▶ _REQUIRED ACTION_: Beneath this task are records; state how many of their lines hold the word "only", and nothing else.

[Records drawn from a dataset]
Segment Open

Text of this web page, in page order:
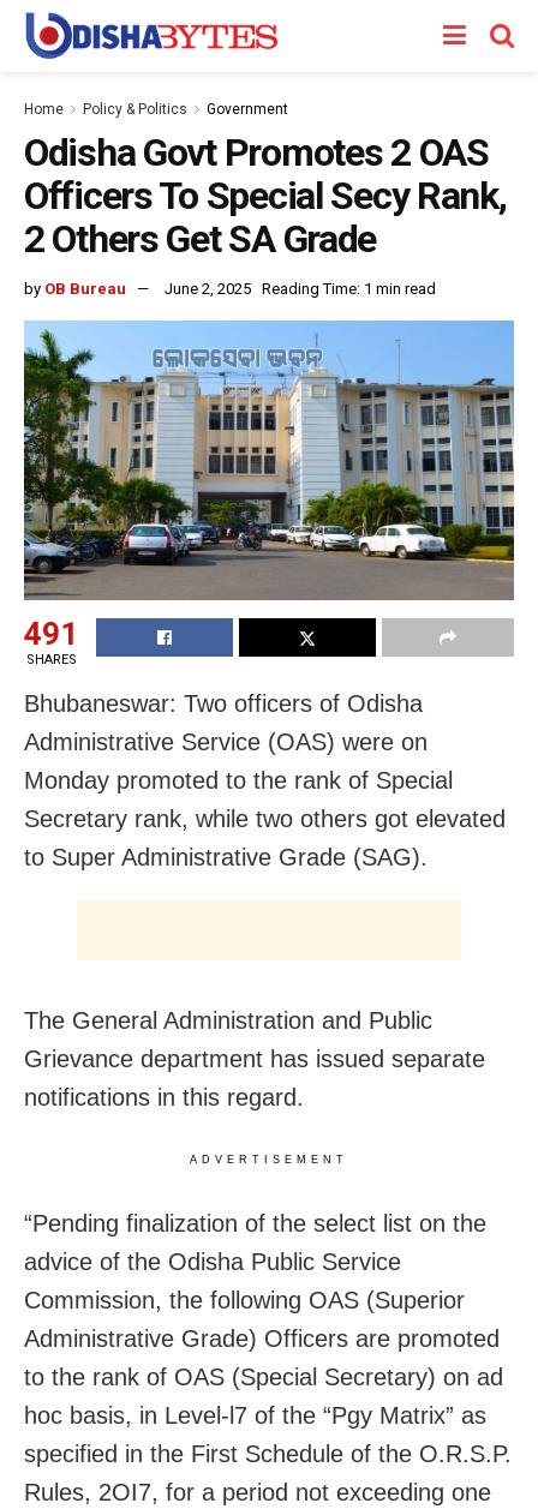
Home Policy & Politics Government
Odisha Govt Promotes 2 OAS
Officers To Special Secy Rank,
2 Others Get SA Grade
by OB Bureau June 2, 2025 Reading Time: 1 min read
491
SHARES
Bhubaneswar: Two officers of Odisha
Administrative Service (OAS) were on
Monday promoted to the rank of Special
Secretary rank, while two others got elevated
to Super Administrative Grade (SAG).
The General Administration and Public
Grievance department has issued separate
notifications in this regard.
ADVERTISEMENT
“Pending finalization of the select list on the
advice of the Odisha Public Service
Commission, the following OAS (Superior
Administrative Grade) Officers are promoted
to the rank of OAS (Special Secretary) on ad
hoc basis, in Level-l7 of the “Pgy Matrix” as
specified in the First Schedule of the O.R.S.P.
Rules, 2OI7, for a period not exceeding one
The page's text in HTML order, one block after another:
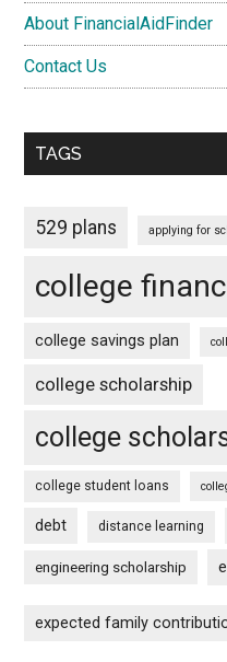
About FinancialAidFinder
Contact Us
TAGS
529 plans applying for
college
college savings plan
college scholarship
college
college student loans
debt distance learning
engineering scholarship
expected family
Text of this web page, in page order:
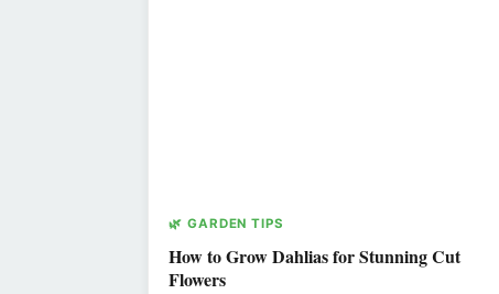
🌿 GARDEN TIPS
How to Grow Dahlias for Stunning Cut
Flowers
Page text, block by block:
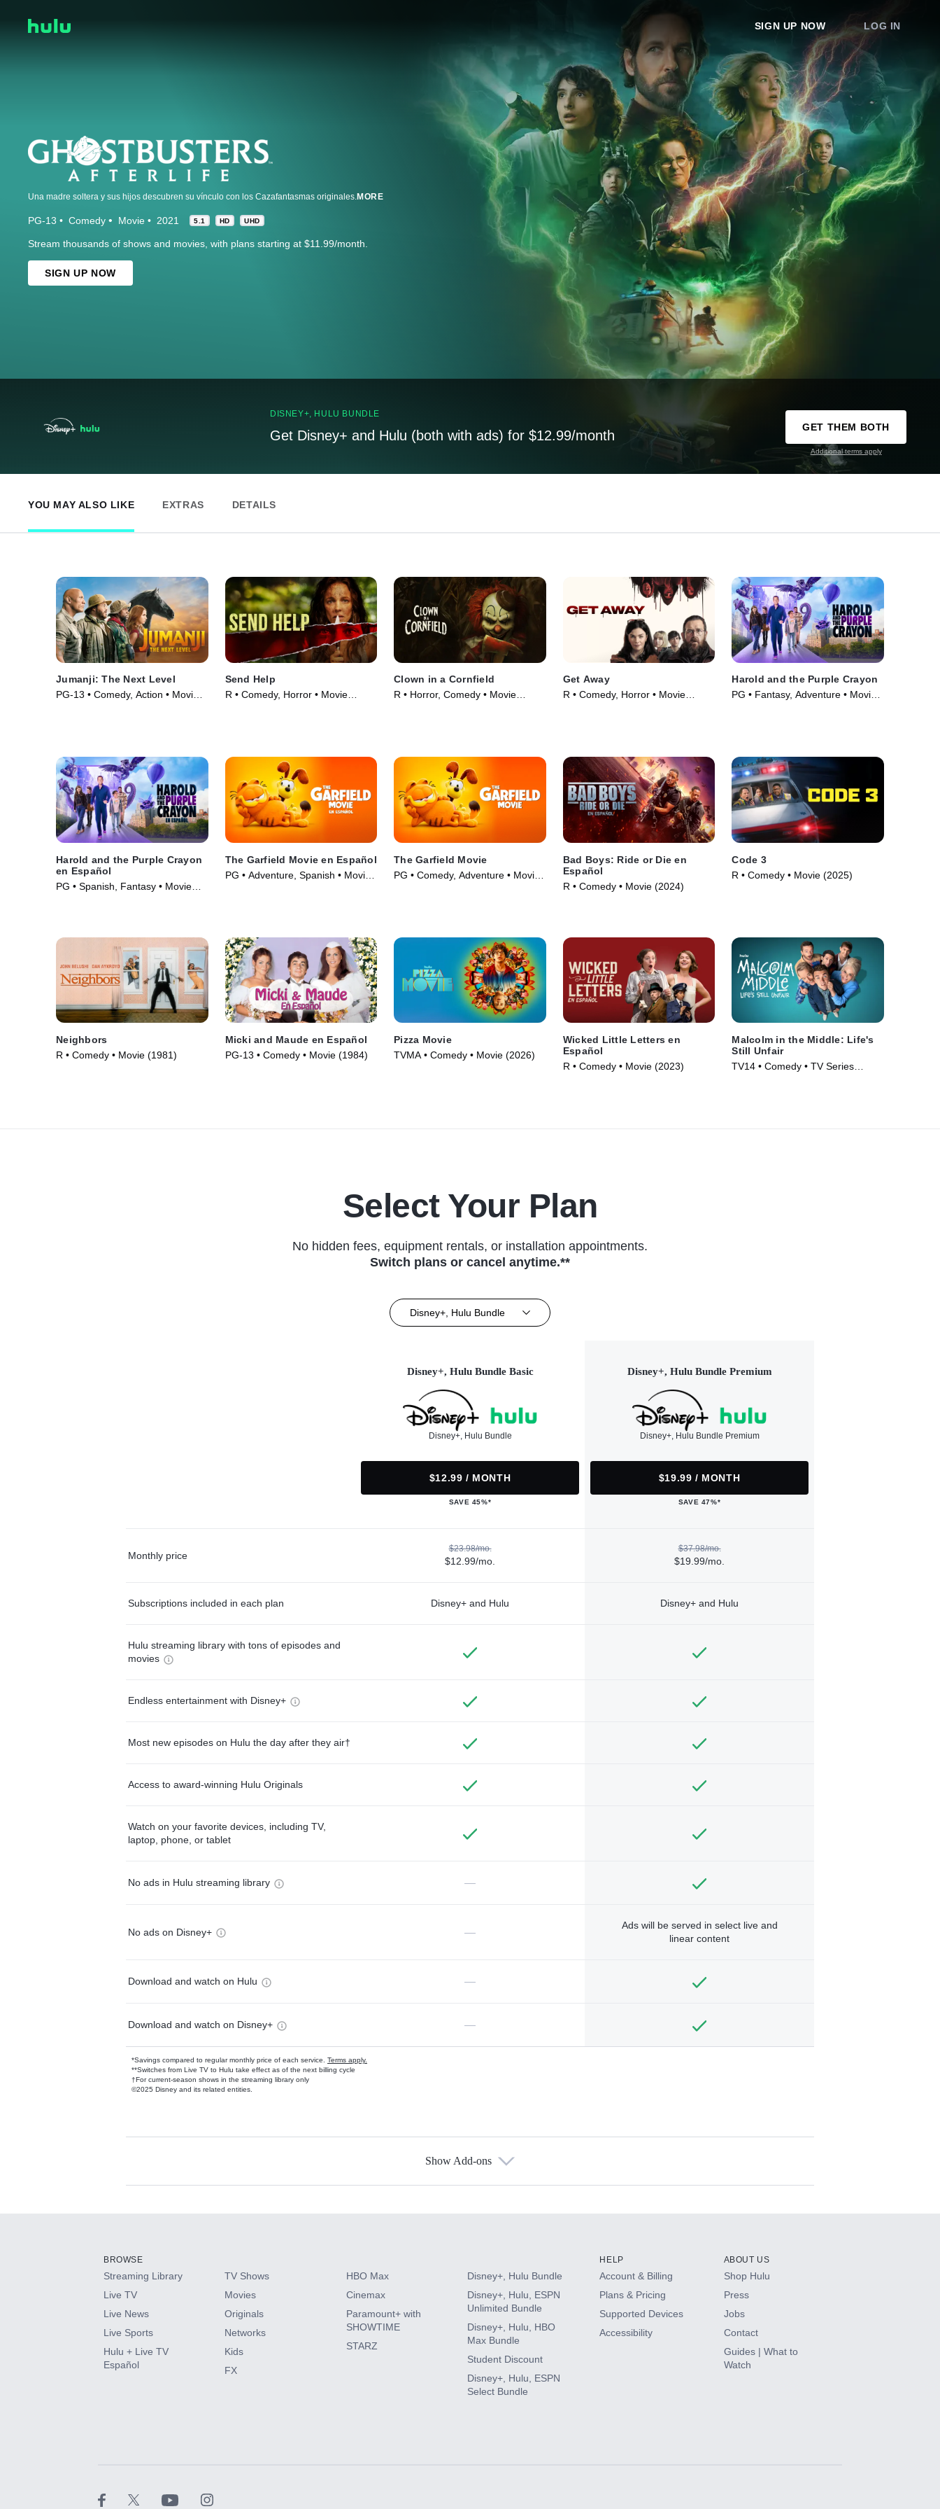
SIGN UP NOW LOG IN
Una madre soltera y sus hijos descubren su vínculo con los Cazafantasmas originales. MORE
PG-13 Comedy Movie 2021 5.1 HD UHD
Stream thousands of shows and movies, with plans starting at $11.99/month.
SIGN UP NOW
DISNEY+, HULU BUNDLE
Get Disney+ and Hulu (both with ads) for $12.99/month
GET THEM BOTH
Additional terms apply
YOU MAY ALSO LIKE EXTRAS DETAILS
Jumanji: The Next Level
PG-13 • Comedy, Action • Movie
Send Help
R • Comedy, Horror • Movie
Clown in a Cornfield
R • Horror, Comedy • Movie
Get Away
R • Comedy, Horror • Movie
Harold and the Purple Crayon
PG • Fantasy, Adventure • Movie
Harold and the Purple Crayon
en Español
PG • Spanish, Fantasy • Movie
The Garfield Movie en Español
PG • Adventure, Spanish • Movie
The Garfield Movie
PG • Comedy, Adventure • Movie
Bad Boys: Ride or Die en
Español
R • Comedy • Movie (2024)
Code 3
R • Comedy • Movie (2025)
Neighbors
R • Comedy • Movie (1981)
Micki and Maude en Español
PG-13 • Comedy • Movie (1984)
Pizza Movie
TVMA • Comedy • Movie (2026)
Wicked Little Letters en
Español
R • Comedy • Movie (2023)
Malcolm in the Middle: Life's
Still Unfair
TV14 • Comedy • TV Series
Select Your Plan
No hidden fees, equipment rentals, or installation appointments.
Switch plans or cancel anytime.**
Disney+, Hulu Bundle
Disney+, Hulu Bundle Basic
Disney+, Hulu Bundle
$12.99 / MONTH
SAVE 45%*
Disney+, Hulu Bundle Premium
Disney+, Hulu Bundle Premium
$19.99 / MONTH
SAVE 47%*
Monthly price
$23.98/mo.
$12.99/mo.
$37.98/mo.
$19.99/mo.
Subscriptions included in each plan Disney+ and Hulu Disney+ and Hulu
Hulu streaming library with tons of episodes and
movies
Endless entertainment with Disney+
Most new episodes on Hulu the day after they air†
Access to award-winning Hulu Originals
Watch on your favorite devices, including TV,
laptop, phone, or tablet
No ads in Hulu streaming library —
No ads on Disney+ —
Ads will be served in select live and
linear content
Download and watch on Hulu —
Download and watch on Disney+ —
*Savings compared to regular monthly price of each service. Terms apply.
**Switches from Live TV to Hulu take effect as of the next billing cycle
†For current-season shows in the streaming library only
©2025 Disney and its related entities.
Available Add-ons
HBO Max
CINEMAX®
Paramount+ with SHOWTIME
Show Add-ons
BROWSE
Streaming Library
Live TV
Live News
Live Sports
Hulu + Live TV
Español
TV Shows
Movies
Originals
Networks
Kids
FX
HBO Max
Cinemax
Paramount+ with
SHOWTIME
STARZ
Disney+, Hulu Bundle
Disney+, Hulu, ESPN
Unlimited Bundle
Disney+, Hulu, HBO
Max Bundle
Student Discount
Disney+, Hulu, ESPN
Select Bundle
HELP
Account & Billing
Plans & Pricing
Supported Devices
Accessibility
ABOUT US
Shop Hulu
Press
Jobs
Contact
Guides | What to
Watch
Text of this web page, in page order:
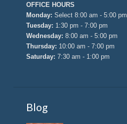
OFFICE HOURS
Monday: Select 8:00 am - 5:00 pm
Tuesday: 1:30 pm - 7:00 pm
Wednesday: 8:00 am - 5:00 pm
Thursday: 10:00 am - 7:00 pm
Saturday: 7:30 am - 1:00 pm
Blog
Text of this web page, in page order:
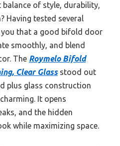
of style, durability,
Having tested several
you that a good bifold door
smoothly, and blend
The Roymelo Bifold
Clear Glassstood out
plus glass construction
It opens
and the hidden
while maximizing space.
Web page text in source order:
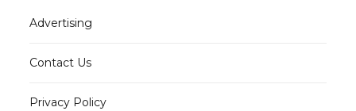
Advertising
Contact Us
Privacy Policy
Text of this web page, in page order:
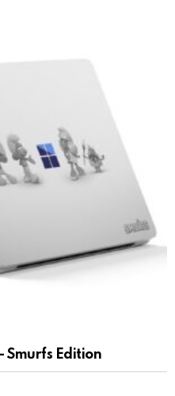
Smurfs Edition
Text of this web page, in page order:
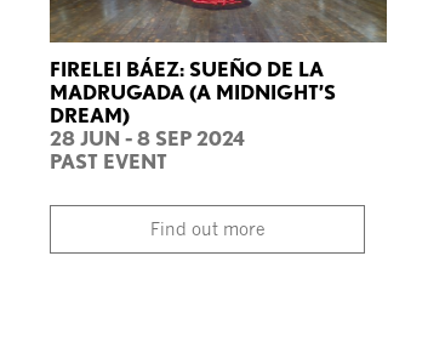
FIRELEI BÁEZ: SUEÑO DE LA
MADRUGADA (A MIDNIGHT’S
DREAM)
28 JUN - 8 SEP 2024
PAST EVENT
Find out more
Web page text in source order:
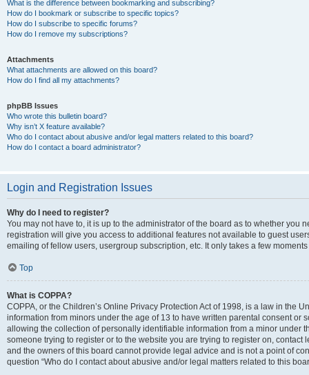
What is the difference between bookmarking and subscribing?
How do I bookmark or subscribe to specific topics?
How do I subscribe to specific forums?
How do I remove my subscriptions?
Attachments
What attachments are allowed on this board?
How do I find all my attachments?
phpBB Issues
Who wrote this bulletin board?
Why isn’t X feature available?
Who do I contact about abusive and/or legal matters related to this board?
How do I contact a board administrator?
Login and Registration Issues
Why do I need to register?
You may not have to, it is up to the administrator of the board as to whether you
registration will give you access to additional features not available to guest
emailing of fellow users, usergroup subscription, etc. It only takes a few
Top
What is COPPA?
COPPA, or the Children’s Online Privacy Protection Act of 1998, is a law in the
information from minors under the age of 13 to have written parental consent or
allowing the collection of personally identifiable information from a minor under
someone trying to register or to the website you are trying to register on,
and the owners of this board cannot provide legal advice and is not a point of
question “Who do I contact about abusive and/or legal matters related to this
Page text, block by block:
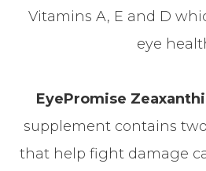
Vitamins A, E and D
eye
EyePromise
supplement contains
that help fight damage
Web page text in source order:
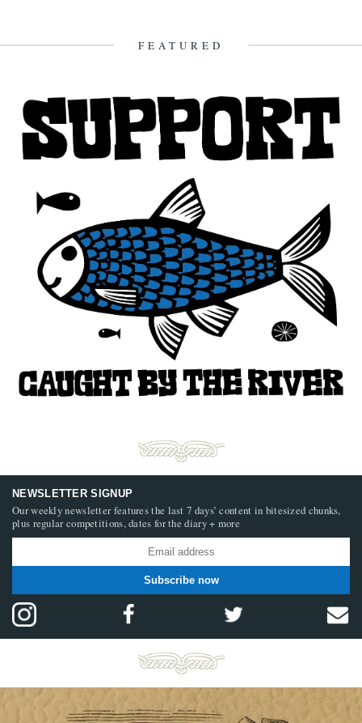
FEATURED
NEWSLETTER SIGNUP
Our weekly newsletter features the last 7 days’ content in bitesized chunks,
plus regular competitions, dates for the diary + more
Subscribe now
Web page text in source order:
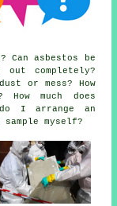
Can asbestos be
out completely?
or mess? How
much does
do I arrange an
myself?
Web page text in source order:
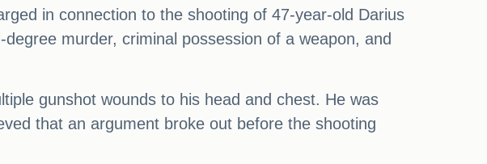
in connection to the shooting of 47-year-old Darius
murder, criminal possession of a weapon, and
gunshot wounds to his head and chest. He was
that an argument broke out before the shooting

Segment Closed

▶ _ANSWER SPACE_: 2